The development of WSSV-resistant lines of P. vannamei is a possibility. Because WSSV remains the biggest disease problem in Asian shrimp culture, this would provide a much-needed impetus for the Asian shrimp culture industry as a whole. The recent applications of quantitative genetics to shrimp breeding, including the identification of various molecular markers (particularly microsatellites) associated with disease resistance and growth, offer a method through which the selection of fast-growing, disease resistant strains might soon become much more efficient.
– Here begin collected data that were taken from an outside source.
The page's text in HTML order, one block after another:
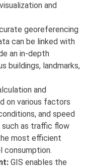
and
georeferencing
can be linked with
an in-depth
buildings, landmarks,
and
on various factors
and speed
such as traffic flow
most efficient
consumption.
GIS enables the
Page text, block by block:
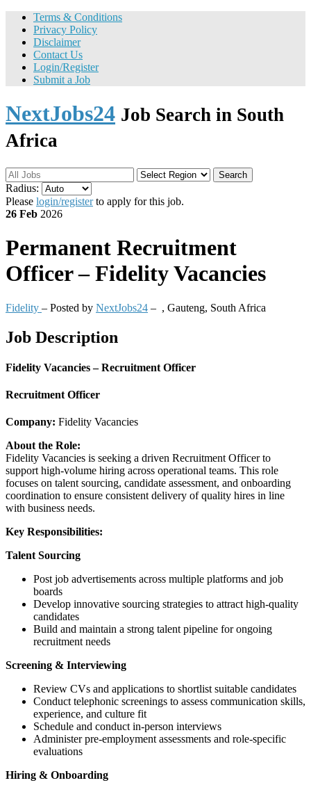
Terms & Conditions
Privacy Policy
Disclaimer
Contact Us
Login/Register
Submit a Job
NextJobs24 Job Search in South
Africa
Search
Radius:
Please login/registerto apply for this job.
26 Feb 2026
Permanent Recruitment
Officer – Fidelity Vacancies
Fidelity – Posted by NextJobs24 – , Gauteng, South Africa
Job Description
Fidelity Vacancies – Recruitment Officer
Recruitment Officer
Company: Fidelity Vacancies
About the Role:
Fidelity Vacancies is seeking a driven Recruitment Officer to
support high-volume hiring across operational teams. This role
focuses on talent sourcing, candidate assessment, and onboarding
coordination to ensure consistent delivery of quality hires in line
with business needs.
Key Responsibilities:
Talent Sourcing
Post job advertisements across multiple platforms and job
boards
Develop innovative sourcing strategies to attract high-quality
candidates
Build and maintain a strong talent pipeline for ongoing
recruitment needs
Screening & Interviewing
Review CVs and applications to shortlist suitable candidates
Conduct telephonic screenings to assess communication skills,
experience, and culture fit
Schedule and conduct in-person interviews
Administer pre-employment assessments and role-specific
evaluations
Hiring & Onboarding
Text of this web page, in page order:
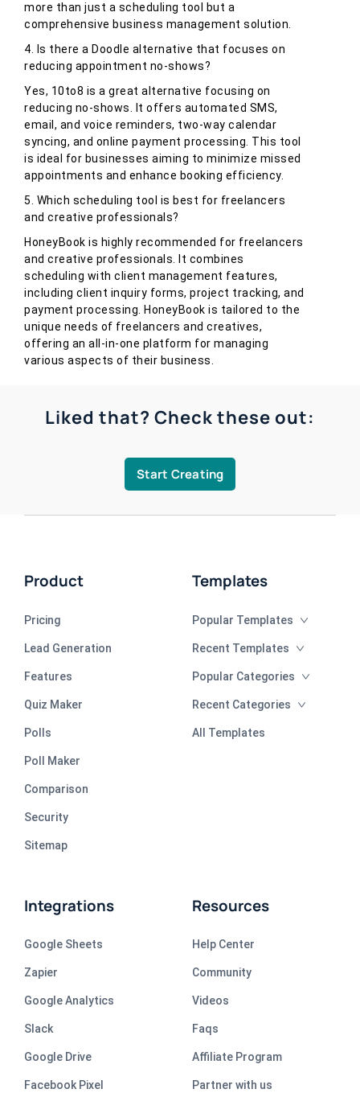
more than just a scheduling tool but a
comprehensive business management solution.
4. Is there a Doodle alternative that focuses on
reducing appointment no-shows?
Yes, 10to8 is a great alternative focusing on
reducing no-shows. It offers automated SMS,
email, and voice reminders, two-way calendar
syncing, and online payment processing. This tool
is ideal for businesses aiming to minimize missed
appointments and enhance booking efficiency.
5. Which scheduling tool is best for freelancers
and creative professionals?
HoneyBook is highly recommended for freelancers
and creative professionals. It combines
scheduling with client management features,
including client inquiry forms, project tracking, and
payment processing. HoneyBook is tailored to the
unique needs of freelancers and creatives,
offering an all-in-one platform for managing
various aspects of their business.
Liked that? Check these out:
Start Creating
Product
Pricing
Lead Generation
Features
Quiz Maker
Polls
Poll Maker
Comparison
Security
Sitemap
Templates
Popular Templates
Recent Templates
Popular Categories
Recent Categories
All Templates
Integrations
Google Sheets
Zapier
Google Analytics
Slack
Google Drive
Facebook Pixel
Resources
Help Center
Community
Videos
Faqs
Affiliate Program
Partner with us
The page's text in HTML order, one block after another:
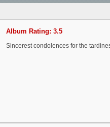
Album Rating: 3.5
Sincerest condolences for the
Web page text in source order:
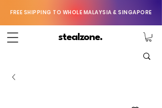
FREE SHIPPING TO WHOLE MALAYSIA & SINGAPORE
stealzone.
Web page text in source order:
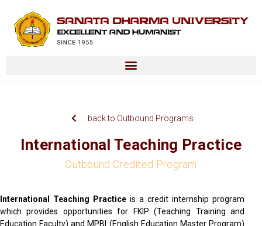
back to Outbound Programs
International Teaching Practice
Outbound Credited Program
International Teaching Practice is a credit internship program
which provides opportunities for FKIP (Teaching Training and
Education Faculty) and MPBI (English Education Master Program)
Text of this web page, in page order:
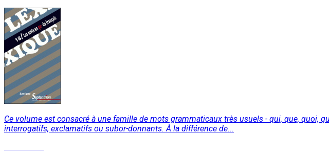
Ce volume est consacré à une famille de mots grammaticaux très usuels - qui, que,
interrogatifs, exclamatifs ou subor-donnants. À la différence de...
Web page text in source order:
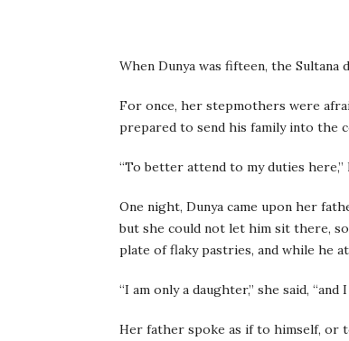
When Dunya was fifteen, the Sultana
For once, her stepmothers were
prepared to send his family into the
“To better attend to my duties here,”
One night, Dunya came upon her
but she could not let him sit there,
plate of flaky pastries, and while he
“I am only a daughter,” she said,
Her father spoke as if to himself, or
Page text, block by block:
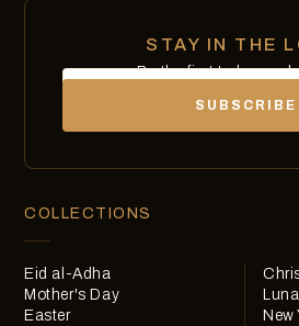
STAY IN THE
Be the first to know
Email
SUBSCRIBE
COLLECTIONS
Eid al-Adha
Mother's Day
Easter
New
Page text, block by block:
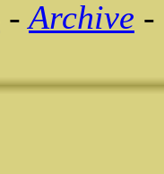
-Archive -
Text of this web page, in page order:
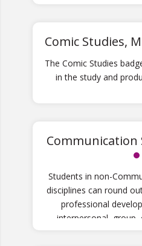
Comic Studies,
The Comic Studies
in the study and
Communication
Students in non-
disciplines can round
professional
interpersonal, group,
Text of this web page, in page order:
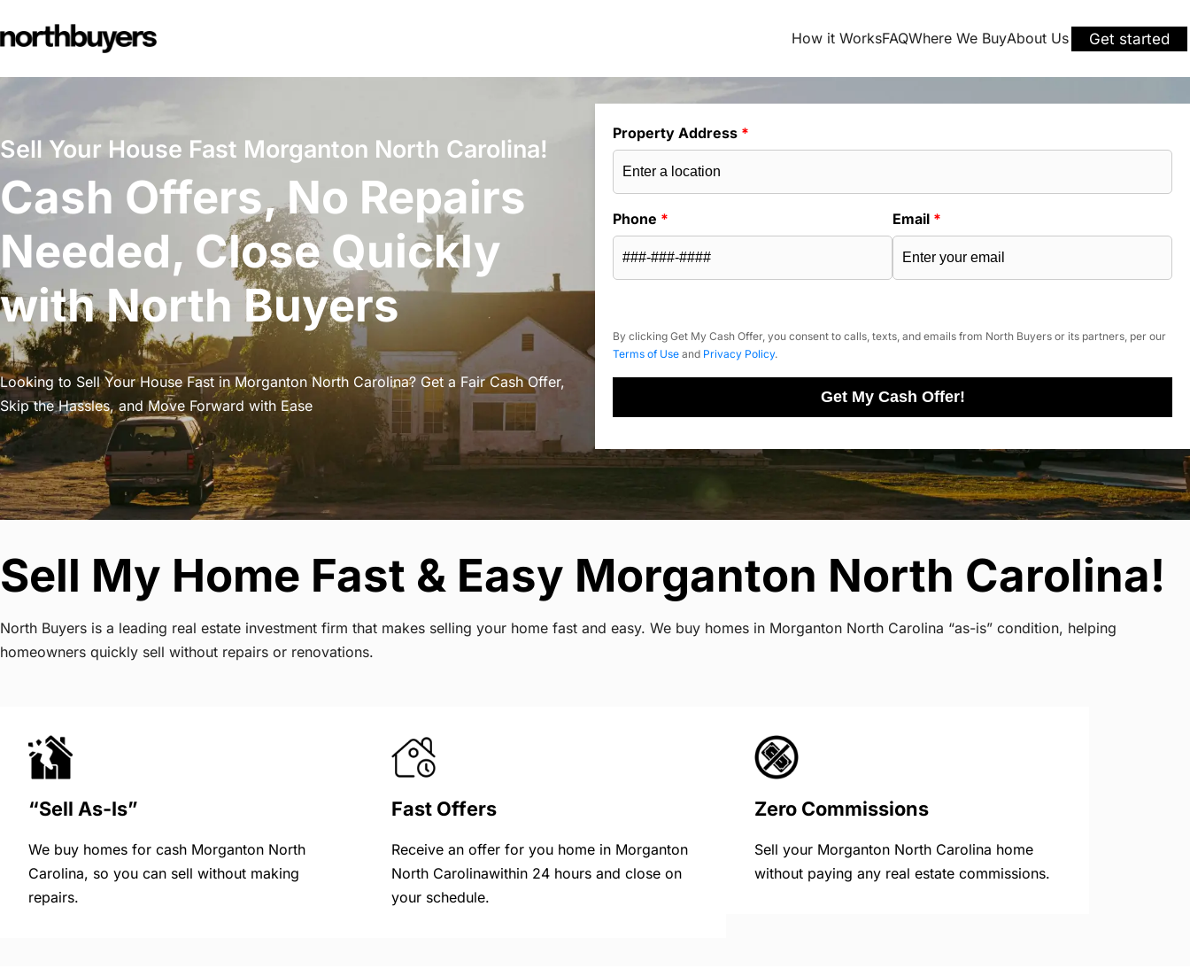
to
How it WorksFAQWhere We BuyAbout Us Get started
Sell Your House Fast Morganton North Carolina!
Cash Offers, No Repairs
Needed, Close Quickly
with North Buyers
Looking to Sell Your House Fast in Morganton North Carolina? Get a Fair Cash Offer,
Skip the Hassles, and Move Forward with Ease
Property Address *
Phone * Email *
By clicking Get My Cash Offer, you consent to calls, texts, and emails from North Buyers or its partners, per our
Terms of Use and Privacy Policy.
Get My Cash Offer!
Sell My Home Fast & Easy Morganton North Carolina!
North Buyers is a leading real estate investment firm that makes selling your home fast and easy. We buy homes in Morganton North Carolina “as-is” condition, helping
homeowners quickly sell without repairs or renovations.
“Sell As-Is”
We buy homes for cash Morganton North
Carolina, so you can sell without making
repairs.
Fast Offers
Receive an offer for you home in Morganton
North Carolinawithin 24 hours and close on
your schedule.
Zero Commissions
Sell your Morganton North Carolina home
without paying any real estate commissions.

It may also shed some light on invertebrate antiviral immunity, about which currently nothing is known. Such disease related markers have already been identified for IHHNV in P. stylirostris (Hizer et al., 2002).
The selected line of £stylirostris, commercially known as “supershrimp”, have been shown to be 100 percent resistant to an infectious strain of IHHNV fed to juveniles during laboratory challenge tests. The shrimp remained free of the disease over the 30 day trial period and so were really refractory rather than resistant since the virus did not replicate within the shrimp (Tang et al., 2000).
After harvest, if well treated with plenty of ice, P. vannamei are particularly resistant to melanosis and keep a good appearance three to four days after defrosting. However, P. monodon tend to have a longer shelf life and are easier to handle, transport and process than P. vannamei.
7 To date, SPR status is only confirmed for a line of P. stylirostris resistant to IHHNV. There are some P. vannamei stocks with limited resistance to TSV strain 1, but this does not extend to strains 2 and 3. There are no stocks available that are resistant to WSSV.